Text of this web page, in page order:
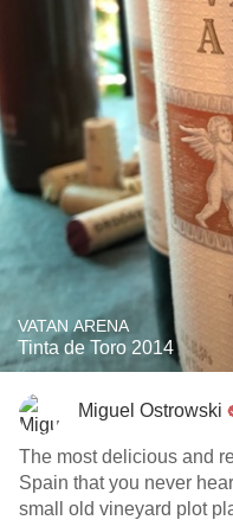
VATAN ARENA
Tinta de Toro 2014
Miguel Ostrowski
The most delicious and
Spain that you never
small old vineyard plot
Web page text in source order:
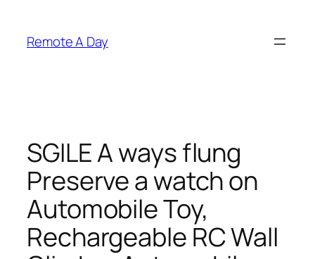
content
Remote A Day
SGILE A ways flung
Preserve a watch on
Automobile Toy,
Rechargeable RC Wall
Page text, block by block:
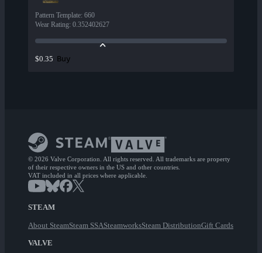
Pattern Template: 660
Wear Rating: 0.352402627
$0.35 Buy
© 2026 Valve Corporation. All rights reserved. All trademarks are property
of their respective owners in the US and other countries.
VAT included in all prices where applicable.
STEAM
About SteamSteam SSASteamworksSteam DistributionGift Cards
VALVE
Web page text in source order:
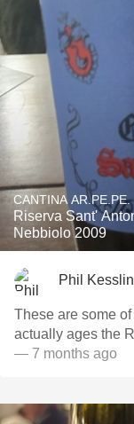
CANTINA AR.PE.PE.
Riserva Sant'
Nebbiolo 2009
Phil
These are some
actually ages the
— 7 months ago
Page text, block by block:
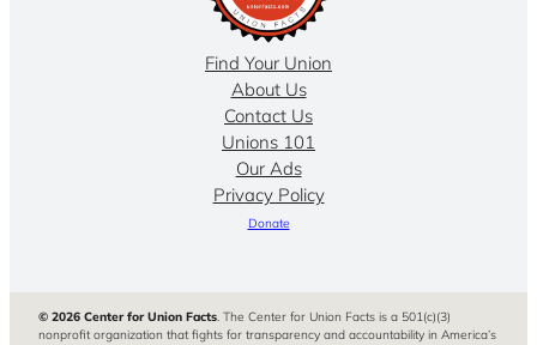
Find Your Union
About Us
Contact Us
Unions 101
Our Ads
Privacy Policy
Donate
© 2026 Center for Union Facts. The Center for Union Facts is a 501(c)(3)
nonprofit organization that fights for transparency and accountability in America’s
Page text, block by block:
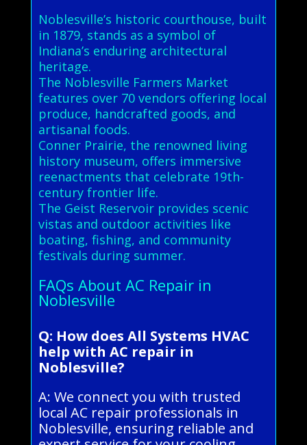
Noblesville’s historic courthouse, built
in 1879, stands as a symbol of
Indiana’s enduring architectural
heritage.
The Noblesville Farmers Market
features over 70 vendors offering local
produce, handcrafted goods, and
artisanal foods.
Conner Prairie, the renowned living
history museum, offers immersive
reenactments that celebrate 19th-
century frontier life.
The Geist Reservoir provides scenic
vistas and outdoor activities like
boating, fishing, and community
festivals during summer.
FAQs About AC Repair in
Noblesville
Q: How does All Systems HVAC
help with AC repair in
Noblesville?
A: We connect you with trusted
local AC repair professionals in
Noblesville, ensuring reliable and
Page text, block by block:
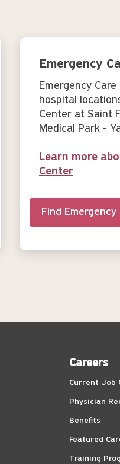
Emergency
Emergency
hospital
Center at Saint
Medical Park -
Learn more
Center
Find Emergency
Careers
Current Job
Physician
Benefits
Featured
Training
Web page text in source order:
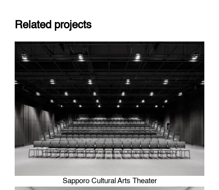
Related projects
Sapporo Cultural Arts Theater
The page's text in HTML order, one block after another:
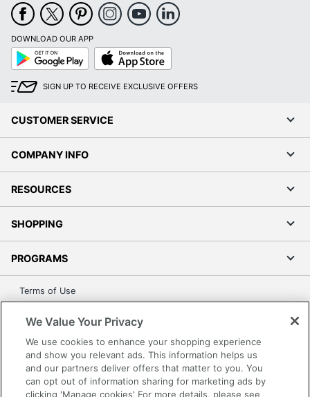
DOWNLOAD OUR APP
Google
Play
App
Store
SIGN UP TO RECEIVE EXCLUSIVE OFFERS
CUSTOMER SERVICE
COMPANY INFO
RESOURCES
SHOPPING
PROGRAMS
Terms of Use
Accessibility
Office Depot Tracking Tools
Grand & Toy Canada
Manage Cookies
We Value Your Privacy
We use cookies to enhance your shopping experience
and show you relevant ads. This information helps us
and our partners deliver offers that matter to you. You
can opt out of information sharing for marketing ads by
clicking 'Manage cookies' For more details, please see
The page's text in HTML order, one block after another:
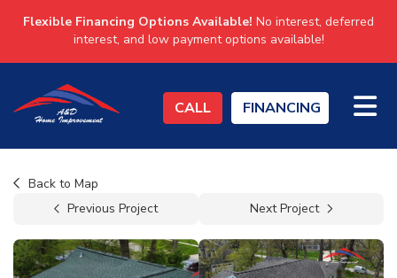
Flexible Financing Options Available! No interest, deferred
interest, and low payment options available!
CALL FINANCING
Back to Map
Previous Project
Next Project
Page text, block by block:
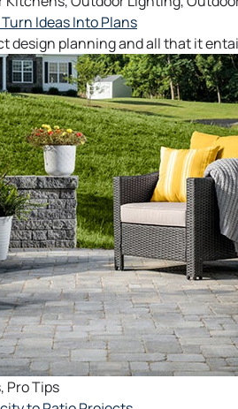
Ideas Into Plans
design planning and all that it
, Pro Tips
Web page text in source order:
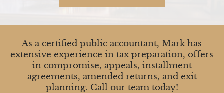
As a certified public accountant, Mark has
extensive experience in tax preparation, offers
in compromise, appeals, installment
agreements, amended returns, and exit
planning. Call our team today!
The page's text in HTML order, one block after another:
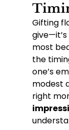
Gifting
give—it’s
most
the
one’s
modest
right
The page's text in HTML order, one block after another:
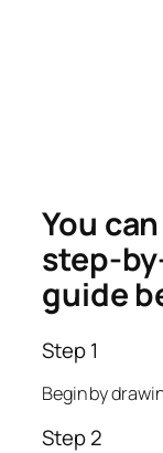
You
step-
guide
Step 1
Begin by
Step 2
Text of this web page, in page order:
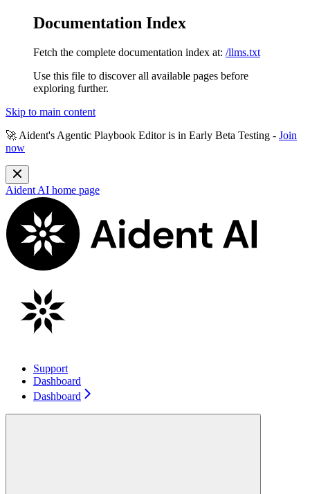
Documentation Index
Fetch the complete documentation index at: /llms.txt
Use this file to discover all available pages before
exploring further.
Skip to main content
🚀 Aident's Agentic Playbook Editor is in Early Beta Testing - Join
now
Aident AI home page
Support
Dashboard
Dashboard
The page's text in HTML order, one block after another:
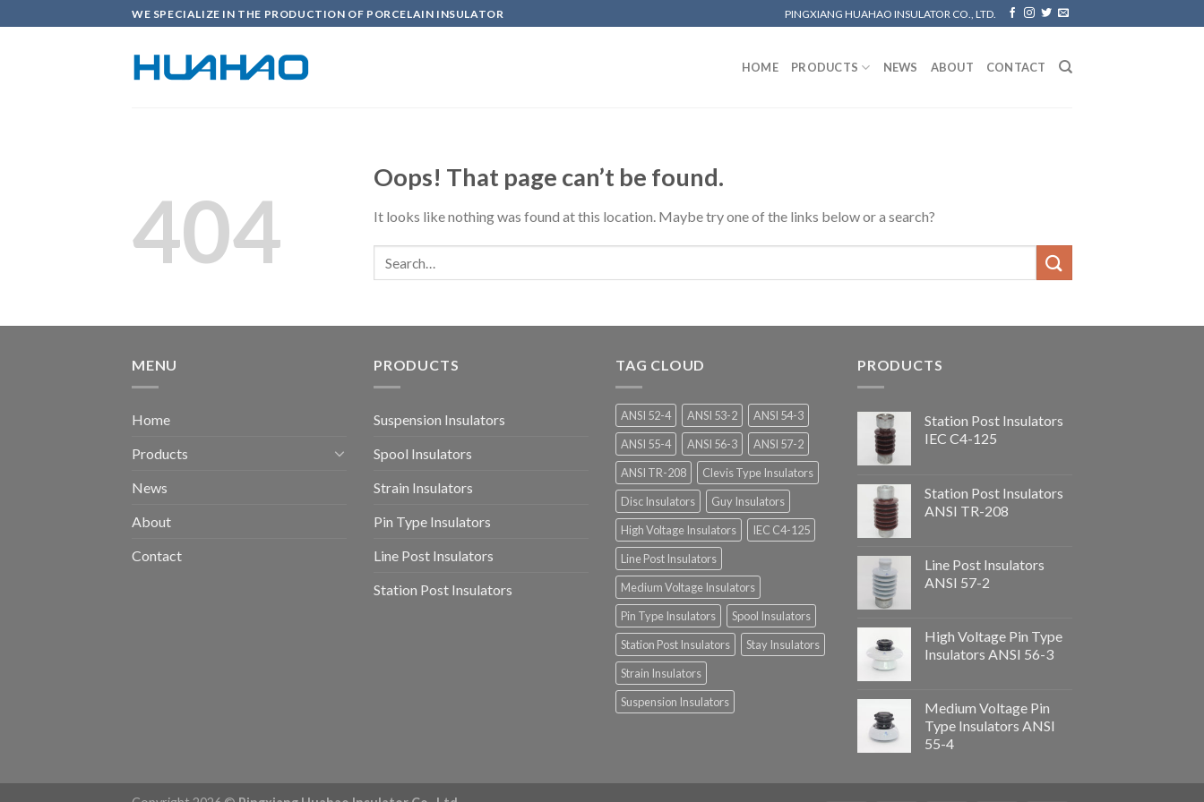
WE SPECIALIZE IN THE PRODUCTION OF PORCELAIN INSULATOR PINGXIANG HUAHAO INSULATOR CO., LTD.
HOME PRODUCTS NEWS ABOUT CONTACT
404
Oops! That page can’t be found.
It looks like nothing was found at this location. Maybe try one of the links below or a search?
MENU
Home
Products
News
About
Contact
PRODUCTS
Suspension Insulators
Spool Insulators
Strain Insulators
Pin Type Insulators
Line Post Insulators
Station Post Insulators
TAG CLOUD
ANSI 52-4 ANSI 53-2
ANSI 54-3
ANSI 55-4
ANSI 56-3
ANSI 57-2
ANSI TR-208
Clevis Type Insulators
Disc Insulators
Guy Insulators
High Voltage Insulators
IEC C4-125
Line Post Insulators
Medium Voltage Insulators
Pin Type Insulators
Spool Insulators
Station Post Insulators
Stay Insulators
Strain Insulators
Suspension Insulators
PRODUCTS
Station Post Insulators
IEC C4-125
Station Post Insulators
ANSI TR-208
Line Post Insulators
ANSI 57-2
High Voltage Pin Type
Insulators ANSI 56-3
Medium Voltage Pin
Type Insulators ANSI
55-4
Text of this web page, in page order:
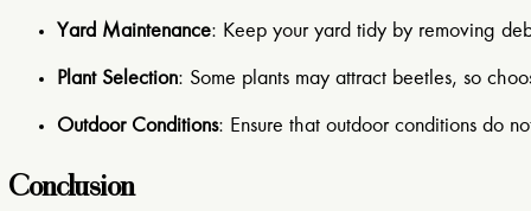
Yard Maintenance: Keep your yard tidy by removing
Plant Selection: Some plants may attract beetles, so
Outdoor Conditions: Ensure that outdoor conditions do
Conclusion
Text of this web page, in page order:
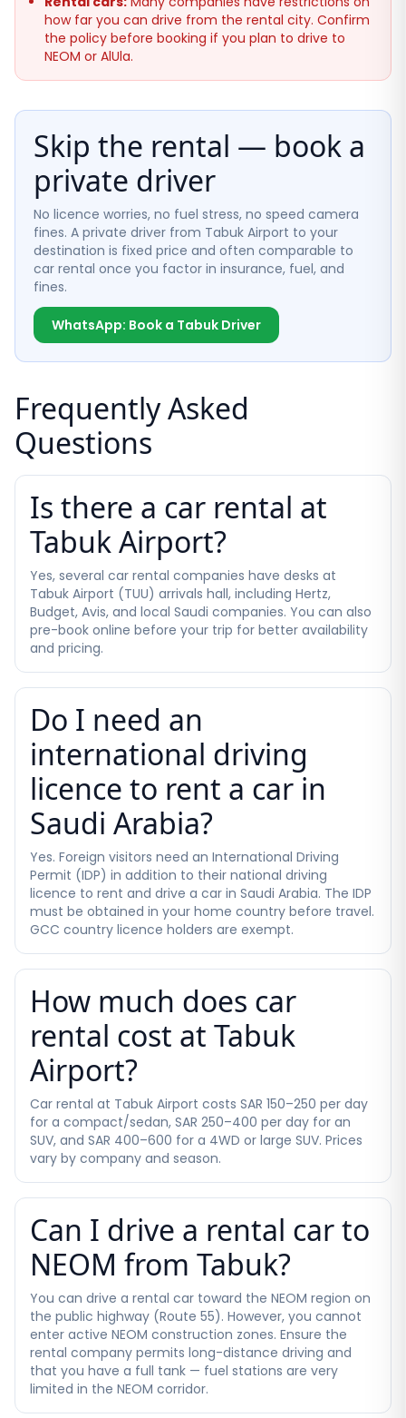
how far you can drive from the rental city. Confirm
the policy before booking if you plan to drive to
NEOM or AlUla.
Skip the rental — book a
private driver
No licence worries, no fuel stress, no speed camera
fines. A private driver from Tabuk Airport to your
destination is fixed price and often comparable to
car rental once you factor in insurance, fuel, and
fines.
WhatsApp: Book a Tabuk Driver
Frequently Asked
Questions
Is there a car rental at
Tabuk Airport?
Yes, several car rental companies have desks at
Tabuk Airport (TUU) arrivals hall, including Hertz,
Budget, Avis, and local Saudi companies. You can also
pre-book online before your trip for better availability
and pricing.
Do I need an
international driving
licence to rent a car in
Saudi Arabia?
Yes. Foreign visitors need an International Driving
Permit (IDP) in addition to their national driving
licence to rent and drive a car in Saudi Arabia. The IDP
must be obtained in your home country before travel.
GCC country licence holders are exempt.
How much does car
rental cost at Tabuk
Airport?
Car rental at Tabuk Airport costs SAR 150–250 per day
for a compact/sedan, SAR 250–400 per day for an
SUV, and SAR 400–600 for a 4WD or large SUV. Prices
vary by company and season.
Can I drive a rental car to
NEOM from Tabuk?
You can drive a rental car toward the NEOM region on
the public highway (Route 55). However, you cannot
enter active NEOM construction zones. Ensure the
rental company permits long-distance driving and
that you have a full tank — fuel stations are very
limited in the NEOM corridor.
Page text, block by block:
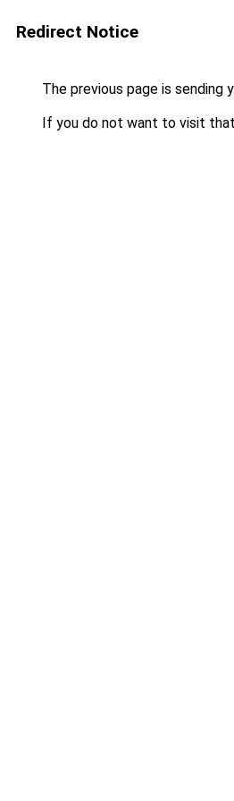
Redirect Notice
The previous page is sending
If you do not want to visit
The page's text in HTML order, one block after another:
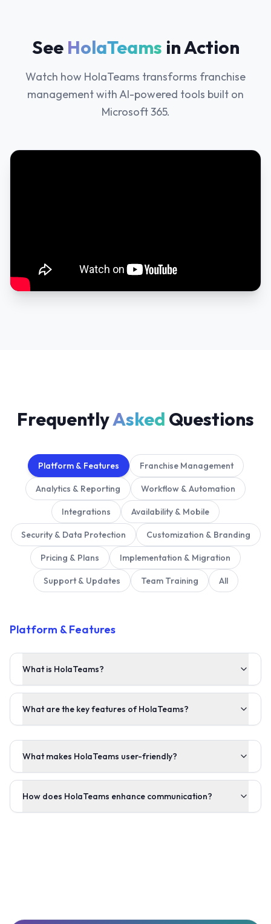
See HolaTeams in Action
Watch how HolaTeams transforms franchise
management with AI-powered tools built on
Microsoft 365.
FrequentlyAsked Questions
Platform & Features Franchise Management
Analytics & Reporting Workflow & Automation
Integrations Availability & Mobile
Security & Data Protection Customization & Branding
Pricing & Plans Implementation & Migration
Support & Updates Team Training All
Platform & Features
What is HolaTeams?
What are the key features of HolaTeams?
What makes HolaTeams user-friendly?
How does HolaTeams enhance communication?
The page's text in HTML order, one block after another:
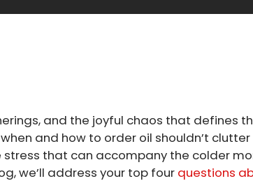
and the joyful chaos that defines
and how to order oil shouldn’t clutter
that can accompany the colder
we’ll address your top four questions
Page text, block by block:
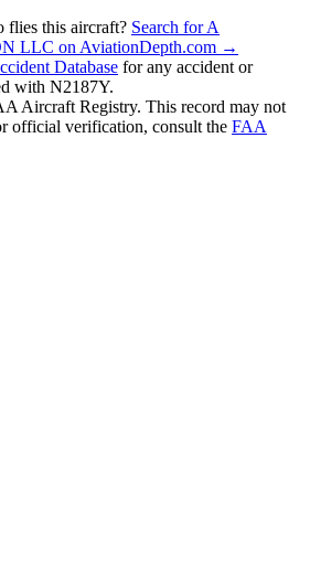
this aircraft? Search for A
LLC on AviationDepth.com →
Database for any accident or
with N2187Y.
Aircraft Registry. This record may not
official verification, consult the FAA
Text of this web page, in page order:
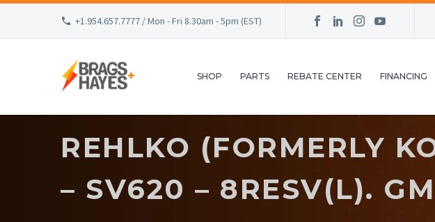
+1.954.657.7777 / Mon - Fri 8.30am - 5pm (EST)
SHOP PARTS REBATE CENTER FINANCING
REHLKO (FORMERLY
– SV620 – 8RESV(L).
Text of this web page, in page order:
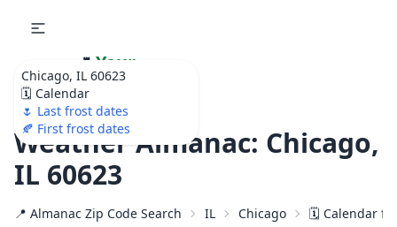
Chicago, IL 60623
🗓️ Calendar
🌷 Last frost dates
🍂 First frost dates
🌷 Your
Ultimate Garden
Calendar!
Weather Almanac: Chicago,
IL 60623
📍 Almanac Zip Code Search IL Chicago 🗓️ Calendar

§ **PROBLEM DESCRIPTION**
Transcribe each of the records above precisely, with no pictures in the copy.

§ **WRITTEN SOLUTION**
Text of this web page, in page order:
VATAN ARENA
Tinta de Toro 2014
Miguel Ostrowski
The most delicious and
Spain that you never
small old vineyard plot
Web page text in source order:
content
Remote A Day
SGILE A ways flung
Preserve a watch on
Automobile Toy,
Rechargeable RC Wall
Page text, block by block:
Pattern Template: 660
Wear Rating: 0.352402627
$0.35 Buy
© 2026 Valve Corporation. All rights reserved. All trademarks are property
of their respective owners in the US and other countries.
VAT included in all prices where applicable.
STEAM
About SteamSteam SSASteamworksSteam DistributionGift Cards
VALVE
Web page text in source order:
CANTINA AR.PE.PE.
Riserva Sant'
Nebbiolo 2009
Phil
These are some
actually ages the
— 7 months ago
Page text, block by block:
Find Your Union
About Us
Contact Us
Unions 101
Our Ads
Privacy Policy
Donate
© 2026 Center for Union Facts. The Center for Union Facts is a 501(c)(3)
nonprofit organization that fights for transparency and accountability in America’s
Page text, block by block:
Noblesville’s historic courthouse, built
in 1879, stands as a symbol of
Indiana’s enduring architectural
heritage.
The Noblesville Farmers Market
features over 70 vendors offering local
produce, handcrafted goods, and
artisanal foods.
Conner Prairie, the renowned living
history museum, offers immersive
reenactments that celebrate 19th-
century frontier life.
The Geist Reservoir provides scenic
vistas and outdoor activities like
boating, fishing, and community
festivals during summer.
FAQs About AC Repair in
Noblesville
Q: How does All Systems HVAC
help with AC repair in
Noblesville?
A: We connect you with trusted
local AC repair professionals in
Noblesville, ensuring reliable and
Page text, block by block:
Emergency
Emergency
hospital
Center at Saint
Medical Park -
Learn more
Center
Find Emergency
Careers
Current Job
Physician
Benefits
Featured
Training
Web page text in source order:
Related projects
Sapporo Cultural Arts Theater
The page's text in HTML order, one block after another:
DOWNLOAD OUR APP
Google
Play
App
Store
SIGN UP TO RECEIVE EXCLUSIVE OFFERS
CUSTOMER SERVICE
COMPANY INFO
RESOURCES
SHOPPING
PROGRAMS
Terms of Use
Accessibility
Office Depot Tracking Tools
Grand & Toy Canada
Manage Cookies
We Value Your Privacy
We use cookies to enhance your shopping experience
and show you relevant ads. This information helps us
and our partners deliver offers that matter to you. You
can opt out of information sharing for marketing ads by
clicking 'Manage cookies' For more details, please see
The page's text in HTML order, one block after another:
Flexible Financing Options Available! No interest, deferred
interest, and low payment options available!
CALL FINANCING
Back to Map
Previous Project
Next Project
Page text, block by block:
Ideas Into Plans
design planning and all that it
, Pro Tips
Web page text in source order:
As a certified public accountant, Mark has
extensive experience in tax preparation, offers
in compromise, appeals, installment
agreements, amended returns, and exit
planning. Call our team today!
The page's text in HTML order, one block after another:
Gifting
give—it’s
most
the
one’s
modest
right
The page's text in HTML order, one block after another:
You
step-
guide
Step 1
Begin by
Step 2
Text of this web page, in page order:
Documentation Index
Fetch the complete documentation index at: /llms.txt
Use this file to discover all available pages before
exploring further.
Skip to main content
🚀 Aident's Agentic Playbook Editor is in Early Beta Testing - Join
now
Aident AI home page
Support
Dashboard
Dashboard
The page's text in HTML order, one block after another:
WE SPECIALIZE IN THE PRODUCTION OF PORCELAIN INSULATOR PINGXIANG HUAHAO INSULATOR CO., LTD.
HOME PRODUCTS NEWS ABOUT CONTACT
404
Oops! That page can’t be found.
It looks like nothing was found at this location. Maybe try one of the links below or a search?
MENU
Home
Products
News
About
Contact
PRODUCTS
Suspension Insulators
Spool Insulators
Strain Insulators
Pin Type Insulators
Line Post Insulators
Station Post Insulators
TAG CLOUD
ANSI 52-4 ANSI 53-2
ANSI 54-3
ANSI 55-4
ANSI 56-3
ANSI 57-2
ANSI TR-208
Clevis Type Insulators
Disc Insulators
Guy Insulators
High Voltage Insulators
IEC C4-125
Line Post Insulators
Medium Voltage Insulators
Pin Type Insulators
Spool Insulators
Station Post Insulators
Stay Insulators
Strain Insulators
Suspension Insulators
PRODUCTS
Station Post Insulators
IEC C4-125
Station Post Insulators
ANSI TR-208
Line Post Insulators
ANSI 57-2
High Voltage Pin Type
Insulators ANSI 56-3
Medium Voltage Pin
Type Insulators ANSI
55-4
Text of this web page, in page order:
Yard Maintenance: Keep your yard tidy by removing
Plant Selection: Some plants may attract beetles, so
Outdoor Conditions: Ensure that outdoor conditions do
Conclusion
Text of this web page, in page order:
how far you can drive from the rental city. Confirm
the policy before booking if you plan to drive to
NEOM or AlUla.
Skip the rental — book a
private driver
No licence worries, no fuel stress, no speed camera
fines. A private driver from Tabuk Airport to your
destination is fixed price and often comparable to
car rental once you factor in insurance, fuel, and
fines.
WhatsApp: Book a Tabuk Driver
Frequently Asked
Questions
Is there a car rental at
Tabuk Airport?
Yes, several car rental companies have desks at
Tabuk Airport (TUU) arrivals hall, including Hertz,
Budget, Avis, and local Saudi companies. You can also
pre-book online before your trip for better availability
and pricing.
Do I need an
international driving
licence to rent a car in
Saudi Arabia?
Yes. Foreign visitors need an International Driving
Permit (IDP) in addition to their national driving
licence to rent and drive a car in Saudi Arabia. The IDP
must be obtained in your home country before travel.
GCC country licence holders are exempt.
How much does car
rental cost at Tabuk
Airport?
Car rental at Tabuk Airport costs SAR 150–250 per day
for a compact/sedan, SAR 250–400 per day for an
SUV, and SAR 400–600 for a 4WD or large SUV. Prices
vary by company and season.
Can I drive a rental car to
NEOM from Tabuk?
You can drive a rental car toward the NEOM region on
the public highway (Route 55). However, you cannot
enter active NEOM construction zones. Ensure the
rental company permits long-distance driving and
that you have a full tank — fuel stations are very
limited in the NEOM corridor.
Page text, block by block:
Redirect Notice
The previous page is sending
If you do not want to visit
The page's text in HTML order, one block after another:
See HolaTeams in Action
Watch how HolaTeams transforms franchise
management with AI-powered tools built on
Microsoft 365.
FrequentlyAsked Questions
Platform & Features Franchise Management
Analytics & Reporting Workflow & Automation
Integrations Availability & Mobile
Security & Data Protection Customization & Branding
Pricing & Plans Implementation & Migration
Support & Updates Team Training All
Platform & Features
What is HolaTeams?
What are the key features of HolaTeams?
What makes HolaTeams user-friendly?
How does HolaTeams enhance communication?
The page's text in HTML order, one block after another:
and the joyful chaos that defines
and how to order oil shouldn’t clutter
that can accompany the colder
we’ll address your top four questions
Page text, block by block:
this aircraft? Search for A
LLC on AviationDepth.com →
Database for any accident or
with N2187Y.
Aircraft Registry. This record may not
official verification, consult the FAA
Text of this web page, in page order:
+1.954.657.7777 / Mon - Fri 8.30am - 5pm (EST)
SHOP PARTS REBATE CENTER FINANCING
REHLKO (FORMERLY
– SV620 – 8RESV(L).
Text of this web page, in page order:
Chicago, IL 60623
🗓️ Calendar
🌷 Last frost dates
🍂 First frost dates
🌷 Your
Ultimate Garden
Calendar!
Weather Almanac: Chicago,
IL 60623
📍 Almanac Zip Code Search IL Chicago 🗓️ Calendar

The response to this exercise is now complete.